Rouge brique
Le luxe ne se lasse jamais de changer de visage. Du bois à la roche en passant par la vitre et l’acier inoxydable, il revêt aujourd’hui un matériau qui lui avait presque échappé: la brique.
Une vague d’urbanisme industriel déferle sur la métropole depuis quelque temps. La mode est à l’impression de vivre dans une manufacture.
Pour ce faire, quoi de mieux que toutes ces usines désaffectées qui jonchent les berges du Canal Lachine? Vestiges des belles années de production à la chaîne, nombre de ces bâtiments sont à présent inutilisés et ne demandent qu’à être occupés.
Les motivations d’un tel recyclage sont évidentes.
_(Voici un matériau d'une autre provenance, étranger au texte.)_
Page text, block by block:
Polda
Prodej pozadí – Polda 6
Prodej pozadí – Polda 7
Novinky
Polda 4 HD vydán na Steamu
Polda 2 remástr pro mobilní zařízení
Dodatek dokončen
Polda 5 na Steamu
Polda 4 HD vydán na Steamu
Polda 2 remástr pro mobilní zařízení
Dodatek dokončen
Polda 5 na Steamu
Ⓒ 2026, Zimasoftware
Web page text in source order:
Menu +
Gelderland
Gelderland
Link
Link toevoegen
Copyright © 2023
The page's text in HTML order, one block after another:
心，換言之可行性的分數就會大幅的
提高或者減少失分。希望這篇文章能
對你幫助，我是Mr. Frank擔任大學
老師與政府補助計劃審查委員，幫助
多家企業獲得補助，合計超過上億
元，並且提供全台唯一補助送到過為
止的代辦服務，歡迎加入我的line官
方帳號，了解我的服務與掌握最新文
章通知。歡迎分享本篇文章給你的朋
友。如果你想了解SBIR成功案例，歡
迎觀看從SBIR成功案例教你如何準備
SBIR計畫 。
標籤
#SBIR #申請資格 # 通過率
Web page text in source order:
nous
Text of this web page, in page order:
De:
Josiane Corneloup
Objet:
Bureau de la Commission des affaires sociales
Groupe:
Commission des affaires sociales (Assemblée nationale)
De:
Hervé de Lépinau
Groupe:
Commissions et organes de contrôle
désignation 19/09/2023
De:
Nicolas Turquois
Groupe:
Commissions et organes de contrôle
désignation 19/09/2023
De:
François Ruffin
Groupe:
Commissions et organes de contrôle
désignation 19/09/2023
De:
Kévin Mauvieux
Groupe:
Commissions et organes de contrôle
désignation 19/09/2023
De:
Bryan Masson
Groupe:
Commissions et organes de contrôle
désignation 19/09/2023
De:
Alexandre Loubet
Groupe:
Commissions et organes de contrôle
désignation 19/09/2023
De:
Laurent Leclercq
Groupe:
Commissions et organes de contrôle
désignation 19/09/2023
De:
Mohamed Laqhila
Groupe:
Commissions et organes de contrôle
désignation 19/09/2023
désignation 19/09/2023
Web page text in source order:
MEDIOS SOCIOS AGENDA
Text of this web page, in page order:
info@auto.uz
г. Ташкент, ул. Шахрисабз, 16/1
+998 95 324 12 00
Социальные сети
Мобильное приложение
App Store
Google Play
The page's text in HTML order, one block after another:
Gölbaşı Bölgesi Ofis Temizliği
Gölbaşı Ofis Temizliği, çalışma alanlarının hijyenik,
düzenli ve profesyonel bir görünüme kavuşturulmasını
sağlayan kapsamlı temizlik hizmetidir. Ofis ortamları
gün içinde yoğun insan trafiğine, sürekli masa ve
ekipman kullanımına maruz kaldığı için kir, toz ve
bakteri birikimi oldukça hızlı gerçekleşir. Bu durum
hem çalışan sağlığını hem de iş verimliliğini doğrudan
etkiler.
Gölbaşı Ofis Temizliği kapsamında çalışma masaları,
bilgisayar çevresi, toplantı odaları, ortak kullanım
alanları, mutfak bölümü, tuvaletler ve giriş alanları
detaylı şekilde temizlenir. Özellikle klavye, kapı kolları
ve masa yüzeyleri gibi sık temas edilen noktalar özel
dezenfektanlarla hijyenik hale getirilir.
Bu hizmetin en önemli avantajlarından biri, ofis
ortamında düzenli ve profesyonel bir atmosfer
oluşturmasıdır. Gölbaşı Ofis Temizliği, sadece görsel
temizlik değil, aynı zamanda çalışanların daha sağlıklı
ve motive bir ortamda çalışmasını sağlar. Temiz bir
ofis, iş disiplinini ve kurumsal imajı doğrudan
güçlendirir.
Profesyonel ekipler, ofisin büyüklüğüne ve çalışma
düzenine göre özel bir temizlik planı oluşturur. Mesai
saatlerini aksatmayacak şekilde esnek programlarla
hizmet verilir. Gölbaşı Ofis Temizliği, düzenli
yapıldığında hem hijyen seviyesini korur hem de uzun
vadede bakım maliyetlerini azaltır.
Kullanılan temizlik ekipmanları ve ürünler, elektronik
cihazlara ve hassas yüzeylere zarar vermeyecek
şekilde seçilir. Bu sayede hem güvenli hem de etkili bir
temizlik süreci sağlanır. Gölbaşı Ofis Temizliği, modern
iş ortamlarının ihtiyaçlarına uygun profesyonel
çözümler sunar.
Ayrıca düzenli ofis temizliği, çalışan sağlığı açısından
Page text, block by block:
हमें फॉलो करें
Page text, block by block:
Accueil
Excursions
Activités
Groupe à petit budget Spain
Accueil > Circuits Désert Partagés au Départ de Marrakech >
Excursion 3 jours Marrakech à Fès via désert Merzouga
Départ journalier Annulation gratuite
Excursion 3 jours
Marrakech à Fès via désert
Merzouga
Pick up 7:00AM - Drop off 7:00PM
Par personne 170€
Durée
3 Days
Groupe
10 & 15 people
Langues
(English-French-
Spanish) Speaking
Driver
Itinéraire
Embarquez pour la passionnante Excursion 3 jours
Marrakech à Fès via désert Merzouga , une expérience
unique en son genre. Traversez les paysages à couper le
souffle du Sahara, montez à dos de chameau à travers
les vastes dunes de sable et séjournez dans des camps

L’idée d’habiter l’histoire, de se l’approprier pour y faire son nid, en a séduit plus d’un.
Qu’un bâtiment ait servi à fabriquer des munitions ou plutôt des poupées Barbie n’a pas une grande importance; le simple fait qu’il ait servi à «quelque chose» lui conférera toujours plus de charme que les mégas développements «copiés-collés» des banlieues. En outre, le petit écolo en chacun de nous préférera de loin la réutilisation à la reconstruction.
Prenons les Lofts Redpath, par exemple. Installés dans l’une des plus anciennes industries canadiennes, plus d’une centaine d’appartements de prestige surplombent le Canal, à deux coups de pédale du Marché Atwater.
La Redpath Sugar, qui fut à ses heures une importante raffinerie de sucre, a été partie intégrante du paysage montréalais durant les 150 dernières années. Quoi de plus naturel, longtemps après sa fermeture, que d’avoir voulu la raviver?
Et tant qu’à y être, autant la rendre confortable. Salons de massage, bains de vapeur, gym privé, marina, cour intérieur et piscine chauffée… tout ce qu’il faut pour se remettre d’une longue journée de travail.
Pas si mal pour une usine désaffectée! Le projet a d’ailleurs remporté plusieurs récompenses, dont le prix Héritage Montréal, catégorie recyclage.
En définitive, c’est le genre de projet qui ne peut être que bénéfique pour l’environnement montréalais. Préservation du patrimoine, développement économique et culturel, enjolivement des environs… Il est à souhaiter que le Canal, dans les années à venir, voit s’échouer sur ses rives de nombreux projets de ce genre.